Stored dataset items:
+++

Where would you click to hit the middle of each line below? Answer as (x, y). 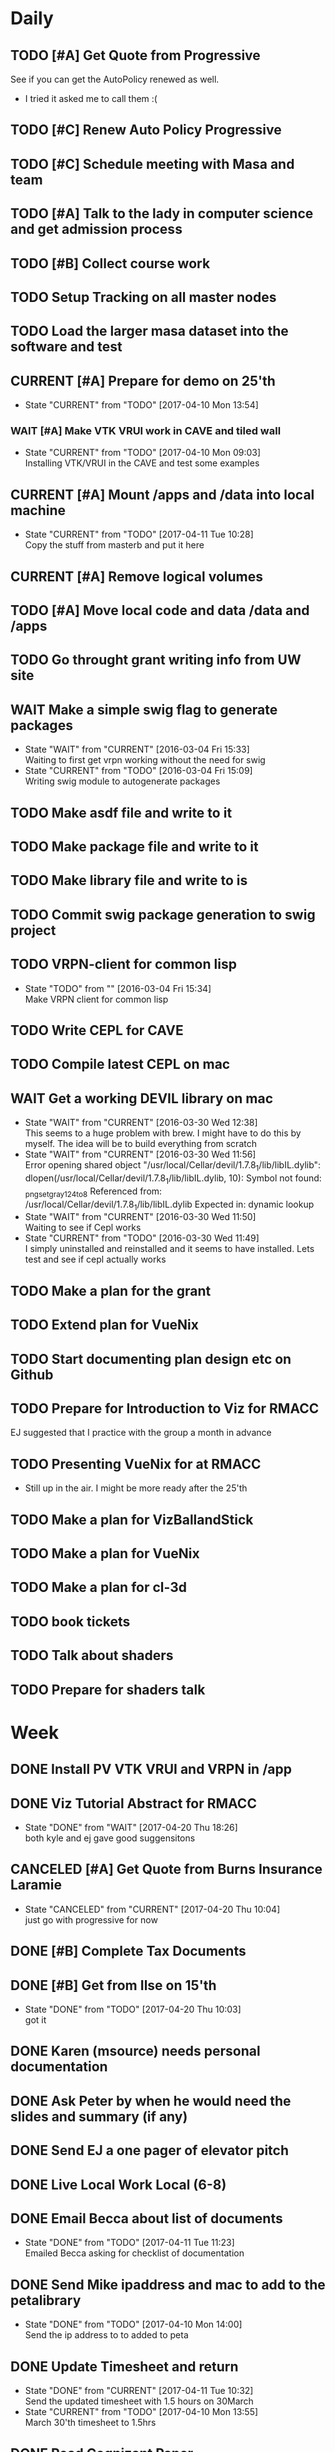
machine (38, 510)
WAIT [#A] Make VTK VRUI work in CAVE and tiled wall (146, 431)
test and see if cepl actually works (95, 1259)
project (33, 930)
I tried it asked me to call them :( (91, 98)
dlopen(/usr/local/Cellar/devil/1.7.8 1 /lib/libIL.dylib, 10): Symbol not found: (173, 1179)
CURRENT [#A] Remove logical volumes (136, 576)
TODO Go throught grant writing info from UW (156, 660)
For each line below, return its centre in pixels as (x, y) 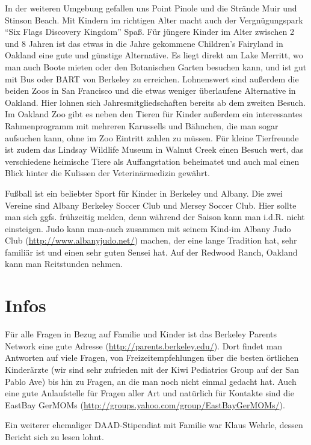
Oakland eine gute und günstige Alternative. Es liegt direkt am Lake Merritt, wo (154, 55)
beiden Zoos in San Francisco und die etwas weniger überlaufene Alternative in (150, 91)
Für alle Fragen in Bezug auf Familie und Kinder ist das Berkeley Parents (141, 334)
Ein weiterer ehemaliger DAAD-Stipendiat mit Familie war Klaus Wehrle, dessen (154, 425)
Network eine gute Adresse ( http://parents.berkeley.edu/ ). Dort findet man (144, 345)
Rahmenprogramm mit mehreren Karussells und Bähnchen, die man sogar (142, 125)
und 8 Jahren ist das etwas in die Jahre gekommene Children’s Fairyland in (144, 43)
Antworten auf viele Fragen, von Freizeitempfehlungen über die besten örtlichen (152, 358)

+++

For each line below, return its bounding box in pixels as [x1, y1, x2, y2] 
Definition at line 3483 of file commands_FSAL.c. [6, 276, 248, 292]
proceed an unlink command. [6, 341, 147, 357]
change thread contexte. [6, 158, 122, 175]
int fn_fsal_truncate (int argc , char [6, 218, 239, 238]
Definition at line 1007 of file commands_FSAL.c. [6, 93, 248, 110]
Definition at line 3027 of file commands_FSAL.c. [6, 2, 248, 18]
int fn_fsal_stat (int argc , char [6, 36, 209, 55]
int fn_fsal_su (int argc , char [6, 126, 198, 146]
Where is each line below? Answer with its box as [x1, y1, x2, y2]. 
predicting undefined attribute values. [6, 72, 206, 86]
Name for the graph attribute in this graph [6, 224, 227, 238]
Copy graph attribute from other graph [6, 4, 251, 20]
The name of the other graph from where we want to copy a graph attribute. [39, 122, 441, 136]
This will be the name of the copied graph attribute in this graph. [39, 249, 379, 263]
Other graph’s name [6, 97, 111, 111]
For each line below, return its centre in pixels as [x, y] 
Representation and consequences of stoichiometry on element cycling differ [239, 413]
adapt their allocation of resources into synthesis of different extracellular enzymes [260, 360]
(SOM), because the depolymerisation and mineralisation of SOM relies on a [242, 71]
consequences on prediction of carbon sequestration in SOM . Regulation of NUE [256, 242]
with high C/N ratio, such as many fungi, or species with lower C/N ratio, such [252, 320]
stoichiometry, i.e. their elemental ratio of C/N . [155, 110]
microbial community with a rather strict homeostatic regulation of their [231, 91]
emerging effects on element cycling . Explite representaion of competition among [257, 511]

+++

◆ **Description of the task**: Please show every line above that includes the word "eine".

◆ **Completed exercise**:
Oakland eine gute und günstige Alternative. Es liegt direkt am Lake Merritt, wo (154, 55)
Network eine gute Adresse ( http://parents.berkeley.edu/ ). Dort findet man (144, 345)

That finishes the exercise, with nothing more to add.